*Exercise brief*
Find the word "Linedefs" below. Copy each line that has it.

** Data to use follows **

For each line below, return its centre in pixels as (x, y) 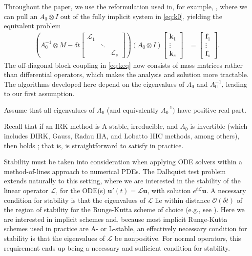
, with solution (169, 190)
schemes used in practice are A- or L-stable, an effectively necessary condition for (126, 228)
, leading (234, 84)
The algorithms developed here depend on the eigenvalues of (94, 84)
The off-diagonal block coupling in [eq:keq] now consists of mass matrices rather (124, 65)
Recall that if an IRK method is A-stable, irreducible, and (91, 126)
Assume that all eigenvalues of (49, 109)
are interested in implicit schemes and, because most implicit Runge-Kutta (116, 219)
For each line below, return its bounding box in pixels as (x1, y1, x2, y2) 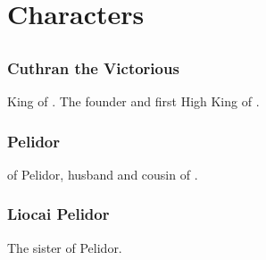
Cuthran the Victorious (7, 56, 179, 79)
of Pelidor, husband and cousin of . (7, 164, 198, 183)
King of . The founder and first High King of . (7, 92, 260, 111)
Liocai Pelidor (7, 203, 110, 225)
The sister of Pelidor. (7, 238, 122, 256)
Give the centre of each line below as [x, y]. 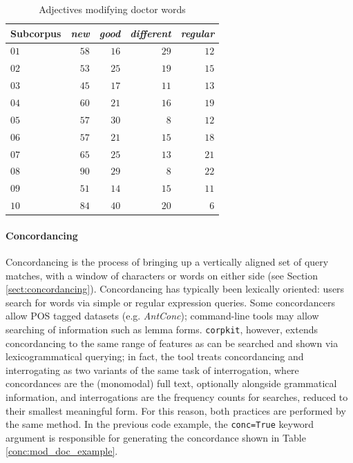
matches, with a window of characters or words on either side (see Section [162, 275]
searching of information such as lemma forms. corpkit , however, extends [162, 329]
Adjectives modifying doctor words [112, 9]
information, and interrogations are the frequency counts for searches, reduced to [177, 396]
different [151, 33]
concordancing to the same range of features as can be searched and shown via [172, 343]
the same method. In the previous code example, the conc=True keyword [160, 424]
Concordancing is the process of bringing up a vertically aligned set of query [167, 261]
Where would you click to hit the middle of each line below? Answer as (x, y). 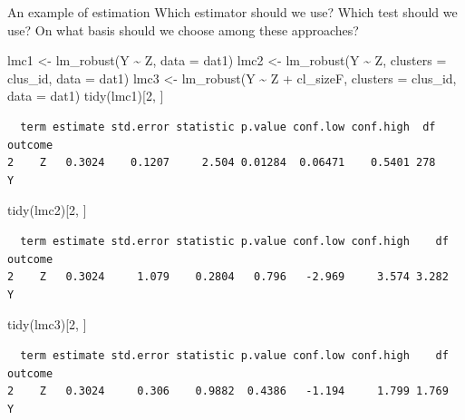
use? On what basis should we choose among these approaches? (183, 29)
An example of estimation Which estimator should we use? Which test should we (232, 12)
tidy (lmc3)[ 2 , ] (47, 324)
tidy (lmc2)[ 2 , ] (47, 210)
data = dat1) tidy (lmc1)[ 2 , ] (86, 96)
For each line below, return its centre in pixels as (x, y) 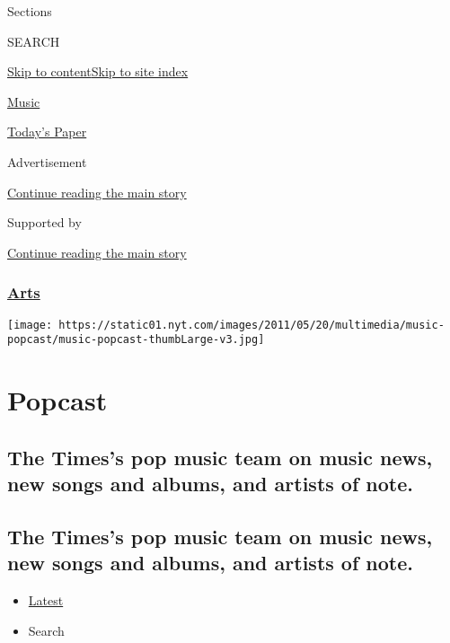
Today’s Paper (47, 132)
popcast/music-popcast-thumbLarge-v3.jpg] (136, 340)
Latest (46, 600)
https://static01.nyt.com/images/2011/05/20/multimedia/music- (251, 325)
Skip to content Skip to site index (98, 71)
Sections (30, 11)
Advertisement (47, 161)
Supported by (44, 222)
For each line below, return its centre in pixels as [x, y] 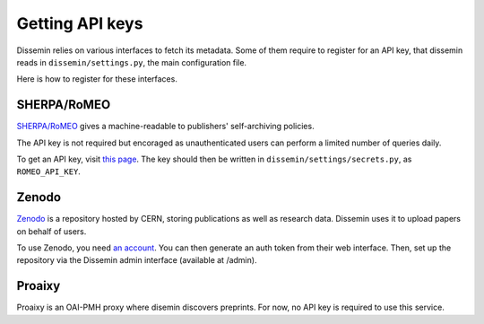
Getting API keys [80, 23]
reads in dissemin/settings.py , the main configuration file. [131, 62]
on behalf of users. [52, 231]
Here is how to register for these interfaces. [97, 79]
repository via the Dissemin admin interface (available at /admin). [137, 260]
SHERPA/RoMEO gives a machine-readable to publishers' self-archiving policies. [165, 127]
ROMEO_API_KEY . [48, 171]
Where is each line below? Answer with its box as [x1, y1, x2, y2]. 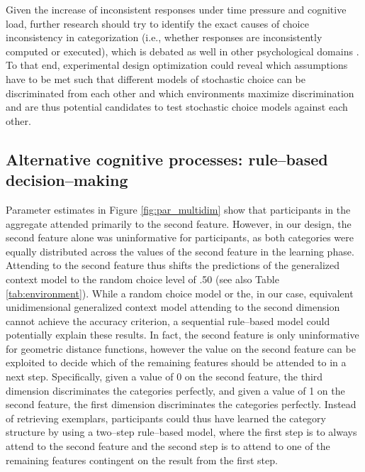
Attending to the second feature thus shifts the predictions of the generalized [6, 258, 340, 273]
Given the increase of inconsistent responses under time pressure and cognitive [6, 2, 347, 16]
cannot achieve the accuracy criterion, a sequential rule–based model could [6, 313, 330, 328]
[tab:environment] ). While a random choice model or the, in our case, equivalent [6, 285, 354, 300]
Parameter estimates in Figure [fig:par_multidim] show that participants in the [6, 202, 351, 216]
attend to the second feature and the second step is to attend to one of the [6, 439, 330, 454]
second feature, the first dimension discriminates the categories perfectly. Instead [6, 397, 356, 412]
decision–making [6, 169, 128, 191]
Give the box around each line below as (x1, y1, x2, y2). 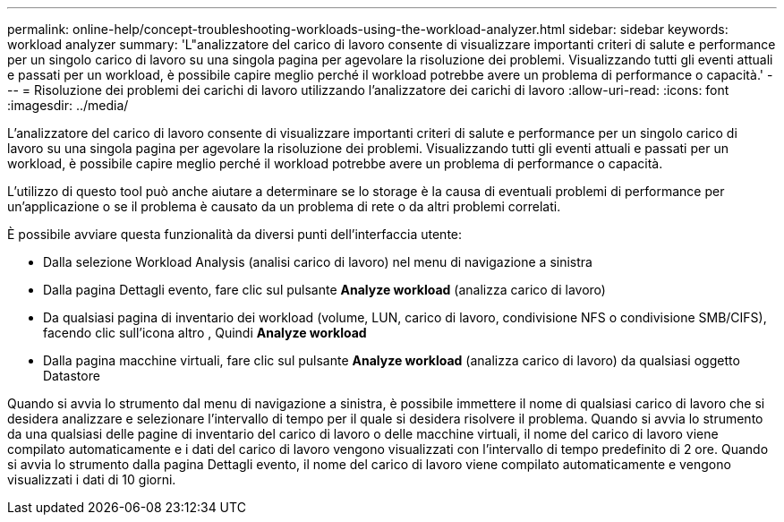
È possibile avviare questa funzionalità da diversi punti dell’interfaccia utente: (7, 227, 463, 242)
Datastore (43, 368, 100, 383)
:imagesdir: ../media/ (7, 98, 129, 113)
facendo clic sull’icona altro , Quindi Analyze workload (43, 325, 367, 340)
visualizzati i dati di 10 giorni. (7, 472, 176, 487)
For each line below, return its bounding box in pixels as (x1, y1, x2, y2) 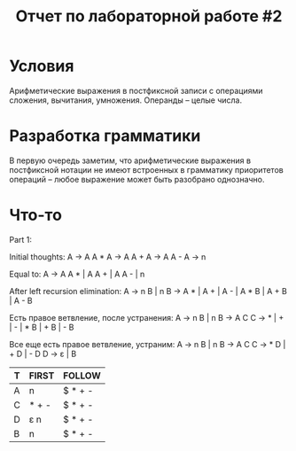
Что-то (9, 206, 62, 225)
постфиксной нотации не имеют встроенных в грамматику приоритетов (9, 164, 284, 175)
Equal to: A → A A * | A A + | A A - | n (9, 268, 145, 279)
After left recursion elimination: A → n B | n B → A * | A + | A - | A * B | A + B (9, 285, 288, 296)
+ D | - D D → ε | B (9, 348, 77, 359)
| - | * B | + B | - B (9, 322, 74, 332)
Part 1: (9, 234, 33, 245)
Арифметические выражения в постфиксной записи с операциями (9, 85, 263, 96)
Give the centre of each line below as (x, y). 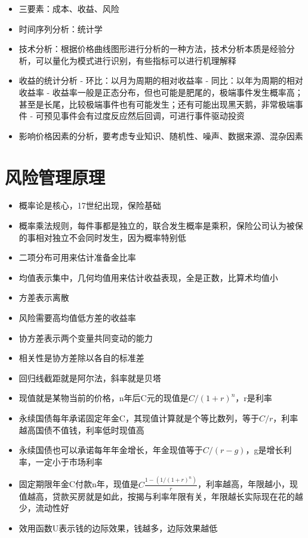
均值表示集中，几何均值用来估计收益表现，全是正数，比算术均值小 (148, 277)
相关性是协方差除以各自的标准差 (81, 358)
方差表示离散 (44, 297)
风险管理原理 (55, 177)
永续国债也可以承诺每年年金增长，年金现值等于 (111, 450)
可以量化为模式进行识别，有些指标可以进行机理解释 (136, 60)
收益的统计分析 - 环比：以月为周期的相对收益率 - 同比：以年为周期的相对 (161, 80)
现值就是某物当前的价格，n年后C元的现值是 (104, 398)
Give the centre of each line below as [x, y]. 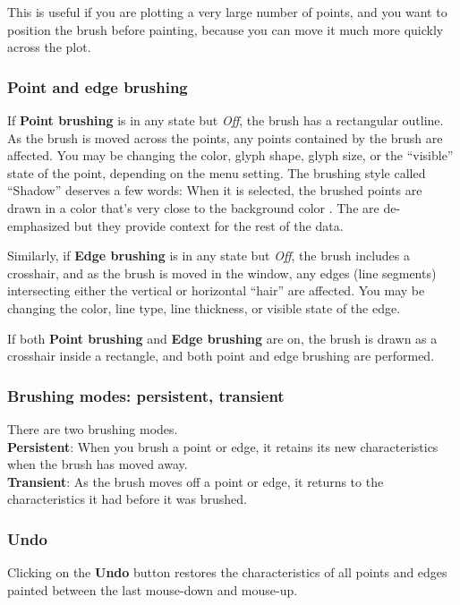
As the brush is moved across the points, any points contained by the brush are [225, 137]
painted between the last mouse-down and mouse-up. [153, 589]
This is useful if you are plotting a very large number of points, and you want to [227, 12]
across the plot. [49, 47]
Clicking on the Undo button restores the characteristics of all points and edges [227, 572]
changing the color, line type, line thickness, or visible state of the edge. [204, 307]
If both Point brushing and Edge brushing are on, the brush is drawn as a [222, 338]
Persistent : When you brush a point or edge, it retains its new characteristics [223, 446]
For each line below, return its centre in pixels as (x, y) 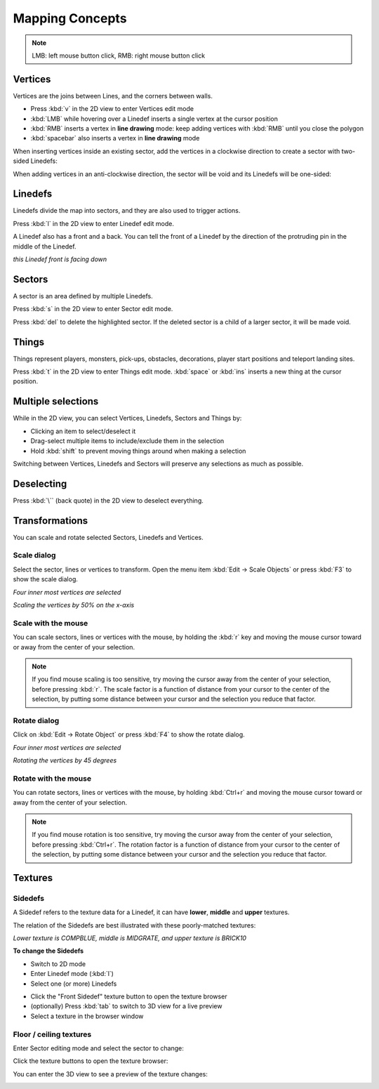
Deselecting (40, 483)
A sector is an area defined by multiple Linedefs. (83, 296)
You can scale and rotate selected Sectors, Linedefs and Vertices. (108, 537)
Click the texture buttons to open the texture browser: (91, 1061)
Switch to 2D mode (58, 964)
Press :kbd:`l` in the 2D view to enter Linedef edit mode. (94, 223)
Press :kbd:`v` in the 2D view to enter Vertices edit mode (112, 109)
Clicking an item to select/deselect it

** End of Data to use **

*Answer section*
A sector is an area defined by multiple Linedefs. (83, 296)
You can scale and rotate selected Sectors, Linedefs and Vertices. (108, 537)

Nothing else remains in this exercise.